*** Opening Records shown ***

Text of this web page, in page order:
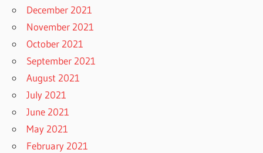
December 2021
November 2021
October 2021
September 2021
August 2021
July 2021
June 2021
May 2021
February 2021
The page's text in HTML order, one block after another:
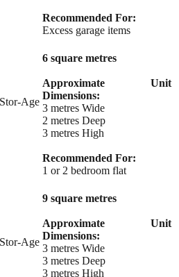
Recommended For:
Excess garage items
6 square metres
Approximate Unit
Dimensions:
3 metres Wide
2 metres Deep
3 metres High
Recommended For:
1 or 2 bedroom flat
9 square metres
Approximate Unit
Dimensions:
3 metres Wide
3 metres Deep
3 metres High
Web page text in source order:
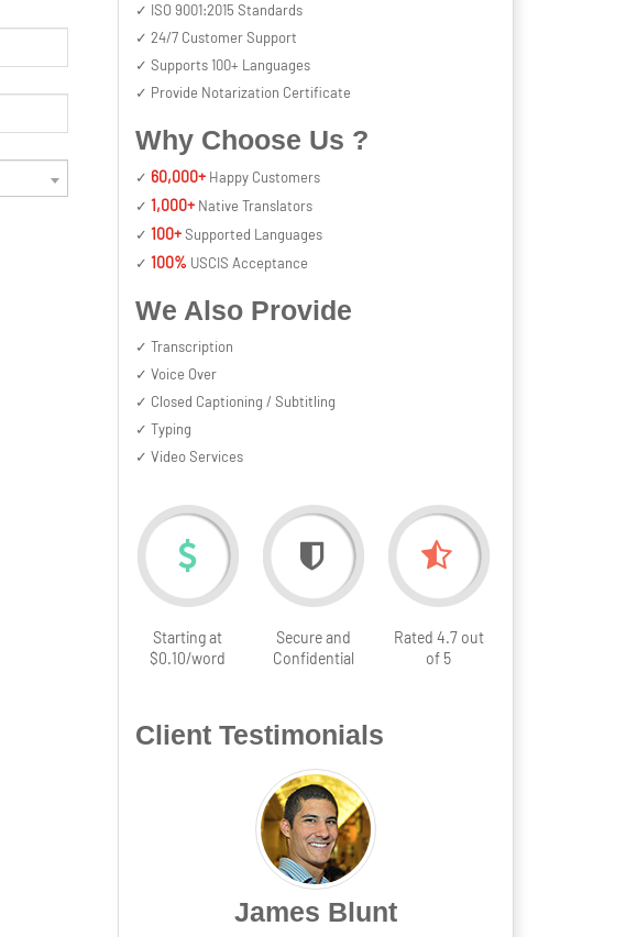
✓ ISO 9001:2015 Standards
✓ 24/7 Customer Support
✓ Supports 100+ Languages
✓ Provide Notarization Certificate
Why Choose Us ?
✓ 60,000+ Happy Customers
✓ 1,000+ Native Translators
✓ 100+Supported Languages
✓ 100% USCIS Acceptance
We Also Provide
✓ Transcription
✓ Voice Over
✓ Closed Captioning / Subtitling
✓ Typing
✓ Video Services
Starting at
$0.10/word
Secure and
Confidential
Rated 4.7 out
of 5
Client Testimonials
James Blunt
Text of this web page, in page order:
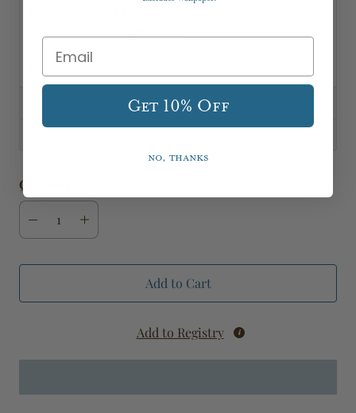
Quantity
Add to Cart
Add to Registry
Get 10% Off
No, thanks
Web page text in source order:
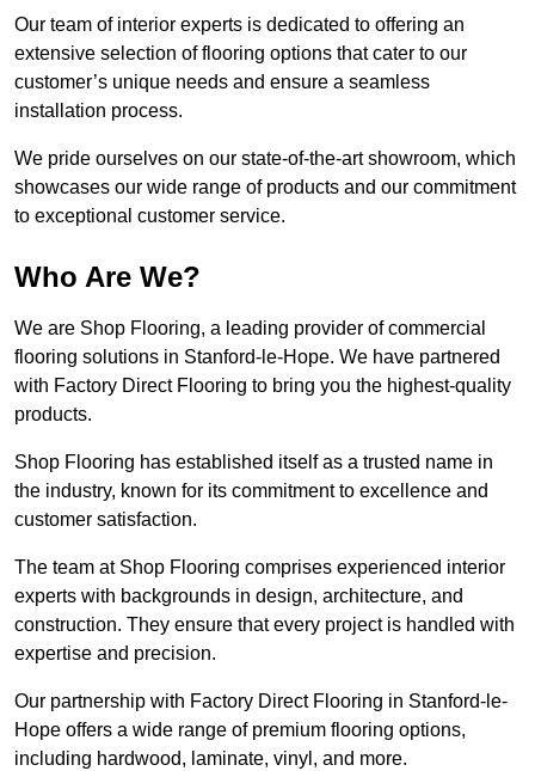
Our team of interior experts is dedicated to offering an
extensive selection of flooring options that cater to our
customer’s unique needs and ensure a seamless
installation process.
We pride ourselves on our state-of-the-art showroom, which
showcases our wide range of products and our commitment
to exceptional customer service.
Who Are We?
We are Shop Flooring, a leading provider of commercial
flooring solutions in Stanford-le-Hope. We have partnered
with Factory Direct Flooring to bring you the highest-quality
products.
Shop Flooring has established itself as a trusted name in
the industry, known for its commitment to excellence and
customer satisfaction.
The team at Shop Flooring comprises experienced interior
experts with backgrounds in design, architecture, and
construction. They ensure that every project is handled with
expertise and precision.
Our partnership with Factory Direct Flooring in Stanford-le-
Hope offers a wide range of premium flooring options,
including hardwood, laminate, vinyl, and more.
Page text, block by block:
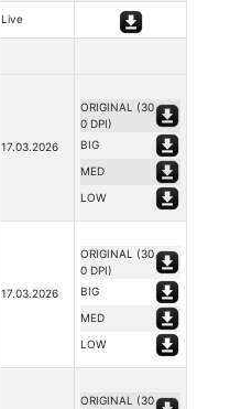
Live
17.03.2026
ORIGINAL (30
0 DPI)
BIG
MED
LOW
17.03.2026
ORIGINAL (30
0 DPI)
BIG
MED
LOW
ORIGINAL (30
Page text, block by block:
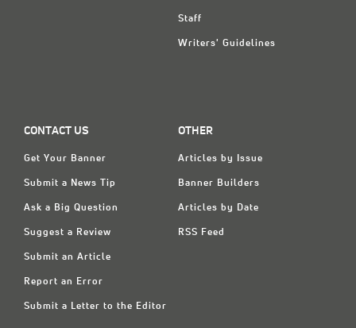
Staff
Writers' Guidelines
CONTACT US
Get Your Banner
Submit a News Tip
Ask a Big Question
Suggest a Review
Submit an Article
Report an Error
Submit a Letter to the Editor
OTHER
Articles by Issue
Banner Builders
Articles by Date
RSS Feed
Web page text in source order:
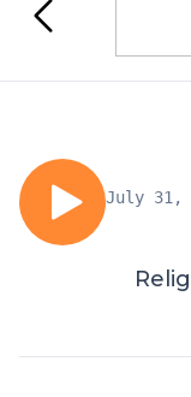
July 31,
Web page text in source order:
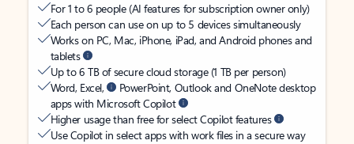
For 1 to 6 people (AI features for subscription owner only)
Each person can use on up to 5 devices simultaneously
Works on PC, Mac, iPhone, iPad, and Android phones and
tablets
Up to 6 TB of secure cloud storage (1 TB per person)
Word, Excel,
PowerPoint, Outlook and OneNote desktop
apps with Microsoft Copilot
Higher usage than free for select Copilot features
Use Copilot in select apps with work files in a secure way
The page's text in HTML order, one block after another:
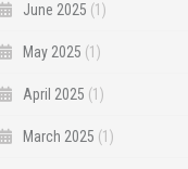
June 2025 (1)
May 2025 (1)
April 2025 (1)
March 2025 (1)
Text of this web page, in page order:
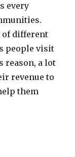
every
of different
people visit
reason, a lot
revenue to
them
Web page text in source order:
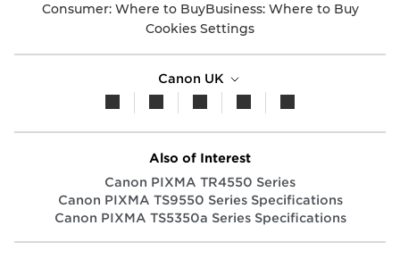
Consumer: Where to BuyBusiness: Where to Buy
Cookies Settings
Canon UK
Also of Interest
Canon PIXMA TR4550 Series
Canon PIXMA TS9550 Series Specifications
Canon PIXMA TS5350a Series Specifications
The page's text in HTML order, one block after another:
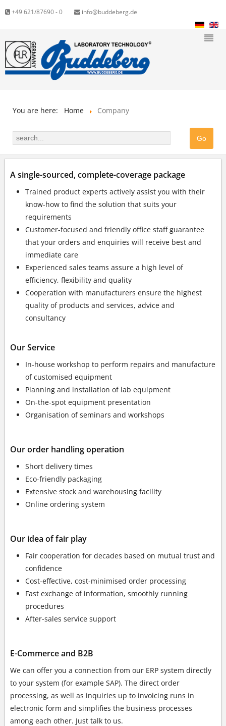
+49 621/87690 - 0 info@buddeberg.de
You are here: Home Company
A single-sourced, complete-coverage package
Trained product experts actively assist you with their
know-how to find the solution that suits your
requirements
Customer-focused and friendly office staff guarantee
that your orders and enquiries will receive best and
immediate care
Experienced sales teams assure a high level of
efficiency, flexibility and quality
Cooperation with manufacturers ensure the highest
quality of products and services, advice and
consultancy
Our Service
In-house workshop to perform repairs and manufacture
of customised equipment
Planning and installation of lab equipment
On-the-spot equipment presentation
Organisation of seminars and workshops
Our order handling operation
Short delivery times
Eco-friendly packaging
Extensive stock and warehousing facility
Online ordering system
Our idea of fair play
Fair cooperation for decades based on mutual trust and
confidence
Cost-effective, cost-minimised order processing
Fast exchange of information, smoothly running
procedures
After-sales service support
E-Commerce and B2B
We can offer you a connection from our ERP system directly
to your system (for example SAP). The direct order
processing, as well as inquiries up to invoicing runs in
electronic form and simplifies the business processes
among each other. Just talk to us.

*** Closing Records shown ***

**What this task involves**
Whenever a picture appears, leave it out, and return every record exactly.

**Reply**
Text of this web page, in page order:
December 2021
November 2021
October 2021
September 2021
August 2021
July 2021
June 2021
May 2021
February 2021
The page's text in HTML order, one block after another:
Recommended For:
Excess garage items
6 square metres
Approximate Unit
Dimensions:
3 metres Wide
2 metres Deep
3 metres High
Recommended For:
1 or 2 bedroom flat
9 square metres
Approximate Unit
Dimensions:
3 metres Wide
3 metres Deep
3 metres High
Web page text in source order:
✓ ISO 9001:2015 Standards
✓ 24/7 Customer Support
✓ Supports 100+ Languages
✓ Provide Notarization Certificate
Why Choose Us ?
✓ 60,000+ Happy Customers
✓ 1,000+ Native Translators
✓ 100+Supported Languages
✓ 100% USCIS Acceptance
We Also Provide
✓ Transcription
✓ Voice Over
✓ Closed Captioning / Subtitling
✓ Typing
✓ Video Services
Starting at
$0.10/word
Secure and
Confidential
Rated 4.7 out
of 5
Client Testimonials
James Blunt
Text of this web page, in page order:
Quantity
Add to Cart
Add to Registry
Get 10% Off
No, thanks
Web page text in source order:
Our team of interior experts is dedicated to offering an
extensive selection of flooring options that cater to our
customer’s unique needs and ensure a seamless
installation process.
We pride ourselves on our state-of-the-art showroom, which
showcases our wide range of products and our commitment
to exceptional customer service.
Who Are We?
We are Shop Flooring, a leading provider of commercial
flooring solutions in Stanford-le-Hope. We have partnered
with Factory Direct Flooring to bring you the highest-quality
products.
Shop Flooring has established itself as a trusted name in
the industry, known for its commitment to excellence and
customer satisfaction.
The team at Shop Flooring comprises experienced interior
experts with backgrounds in design, architecture, and
construction. They ensure that every project is handled with
expertise and precision.
Our partnership with Factory Direct Flooring in Stanford-le-
Hope offers a wide range of premium flooring options,
including hardwood, laminate, vinyl, and more.
Page text, block by block:
Live
17.03.2026
ORIGINAL (30
0 DPI)
BIG
MED
LOW
17.03.2026
ORIGINAL (30
0 DPI)
BIG
MED
LOW
ORIGINAL (30
Page text, block by block:
Staff
Writers' Guidelines
CONTACT US
Get Your Banner
Submit a News Tip
Ask a Big Question
Suggest a Review
Submit an Article
Report an Error
Submit a Letter to the Editor
OTHER
Articles by Issue
Banner Builders
Articles by Date
RSS Feed
Web page text in source order:
July 31,
Web page text in source order:
For 1 to 6 people (AI features for subscription owner only)
Each person can use on up to 5 devices simultaneously
Works on PC, Mac, iPhone, iPad, and Android phones and
tablets
Up to 6 TB of secure cloud storage (1 TB per person)
Word, Excel,
PowerPoint, Outlook and OneNote desktop
apps with Microsoft Copilot
Higher usage than free for select Copilot features
Use Copilot in select apps with work files in a secure way
The page's text in HTML order, one block after another:
June 2025 (1)
May 2025 (1)
April 2025 (1)
March 2025 (1)
Text of this web page, in page order:
every
of different
people visit
reason, a lot
revenue to
them
Web page text in source order:
Consumer: Where to BuyBusiness: Where to Buy
Cookies Settings
Canon UK
Also of Interest
Canon PIXMA TR4550 Series
Canon PIXMA TS9550 Series Specifications
Canon PIXMA TS5350a Series Specifications
The page's text in HTML order, one block after another:
+49 621/87690 - 0 info@buddeberg.de
You are here: Home Company
A single-sourced, complete-coverage package
Trained product experts actively assist you with their
know-how to find the solution that suits your
requirements
Customer-focused and friendly office staff guarantee
that your orders and enquiries will receive best and
immediate care
Experienced sales teams assure a high level of
efficiency, flexibility and quality
Cooperation with manufacturers ensure the highest
quality of products and services, advice and
consultancy
Our Service
In-house workshop to perform repairs and manufacture
of customised equipment
Planning and installation of lab equipment
On-the-spot equipment presentation
Organisation of seminars and workshops
Our order handling operation
Short delivery times
Eco-friendly packaging
Extensive stock and warehousing facility
Online ordering system
Our idea of fair play
Fair cooperation for decades based on mutual trust and
confidence
Cost-effective, cost-minimised order processing
Fast exchange of information, smoothly running
procedures
After-sales service support
E-Commerce and B2B
We can offer you a connection from our ERP system directly
to your system (for example SAP). The direct order
processing, as well as inquiries up to invoicing runs in
electronic form and simplifies the business processes
among each other. Just talk to us.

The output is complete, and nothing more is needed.